The exponential distribution is a continuous probability distribution that models the time (or distance) between events in a Poisson process. It is defined by a single parameter λ (rate), where 1/λ is the mean time between events. It is the only continuous distribution with the memoryless property, making it fundamental in reliability engineering, queuing theory, and survival analysis.
What is the memoryless property?
The memoryless property means P(X > s+t | X > s) = P(X > t). In practical terms, if you have already waited s units of time, the probability of waiting an additional t units is the same as if you had just started waiting. This makes the exponential distribution suitable for modeling component lifetimes where wear does not accumulate (constant failure rate). It does NOT model aging or wear-out failures.
How is the exponential related to the Poisson distribution?
If events occur according to a Poisson process with rate λ (events per unit time), then the time between consecutive events follows an Exponential(λ) distribution. The Poisson counts events in a fixed interval (discrete); the exponential measures time between events (continuous). They share the same rate parameter λ and are two views of the same underlying process.
When should I use the exponential distribution?
Use the exponential distribution when: (1) events occur randomly and independently, (2) the rate is constant over time (no aging), (3) you are modeling time/distance between events. Examples: time between customer arrivals, time between radioactive decays, distance between potholes on a road. Do NOT use it for: component lifetimes with wear-out (use Weibull), or processes where the rate changes over time.
What is the hazard rate of the exponential distribution?
The hazard rate (failure rate) of the exponential distribution is constant and equal to λ. This means the probability of failure in the next instant is the same regardless of how long the item has been operating.
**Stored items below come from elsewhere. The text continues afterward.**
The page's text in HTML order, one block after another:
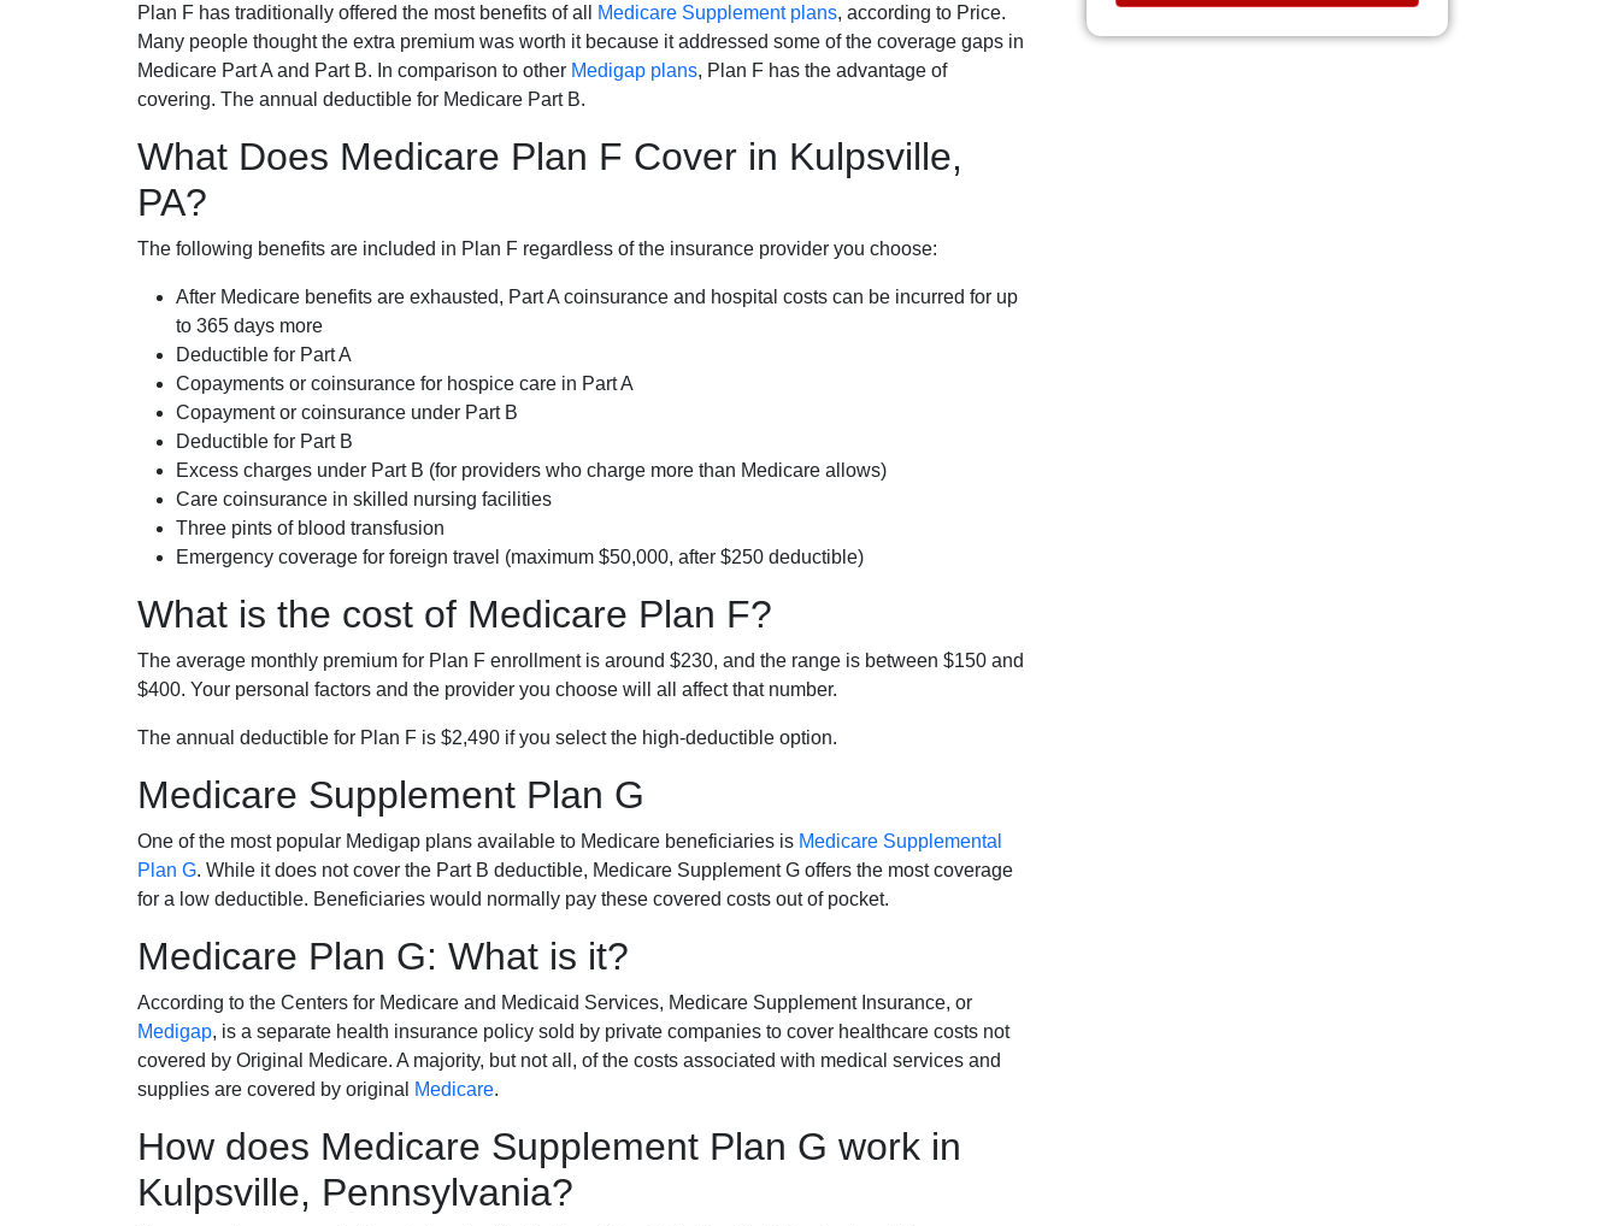
Plan F has traditionally offered the most benefits of all Medicare Supplement plans, according to Price.
Many people thought the extra premium was worth it because it addressed some of the coverage gaps in
Medicare Part A and Part B. In comparison to other Medigap plans, Plan F has the advantage of
covering. The annual deductible for Medicare Part B.
What Does Medicare Plan F Cover in Kulpsville,
PA?
The following benefits are included in Plan F regardless of the insurance provider you choose:
After Medicare benefits are exhausted, Part A coinsurance and hospital costs can be incurred for up
to 365 days more
Deductible for Part A
Copayments or coinsurance for hospice care in Part A
Copayment or coinsurance under Part B
Deductible for Part B
Excess charges under Part B (for providers who charge more than Medicare allows)
Care coinsurance in skilled nursing facilities
Three pints of blood transfusion
Emergency coverage for foreign travel (maximum $50,000, after $250 deductible)
What is the cost of Medicare Plan F?
The average monthly premium for Plan F enrollment is around $230, and the range is between $150 and
$400. Your personal factors and the provider you choose will all affect that number.
The annual deductible for Plan F is $2,490 if you select the high-deductible option.
Medicare Supplement Plan G
One of the most popular Medigap plans available to Medicare beneficiaries is Medicare Supplemental
Plan G. While it does not cover the Part B deductible, Medicare Supplement G offers the most coverage
for a low deductible. Beneficiaries would normally pay these covered costs out of pocket.
Medicare Plan G: What is it?
According to the Centers for Medicare and Medicaid Services, Medicare Supplement Insurance, or
Medigap, is a separate health insurance policy sold by private companies to cover healthcare costs not
covered by Original Medicare. A majority, but not all, of the costs associated with medical services and
supplies are covered by original
Medicare.
How does Medicare Supplement Plan G work in
Kulpsville, Pennsylvania?

This constant hazard rate corresponds to the "useful life" period in the bathtub curve of reliability engineering, between early failures (decreasing rate) and wear-out failures (increasing rate).
How do I estimate λ from data?
The maximum likelihood estimator of λ is the reciprocal of the sample mean: λ̂ = n / Σxᵢ = 1/x̄. For example, if you observe 10 inter-arrival times averaging 5 minutes, then λ̂ = 1/5 = 0.2 events per minute. The confidence interval for λ uses the chi-square distribution: 2nλ̂/χ²(α/2, 2n) to 2nλ̂/χ²(1-α/2, 2n).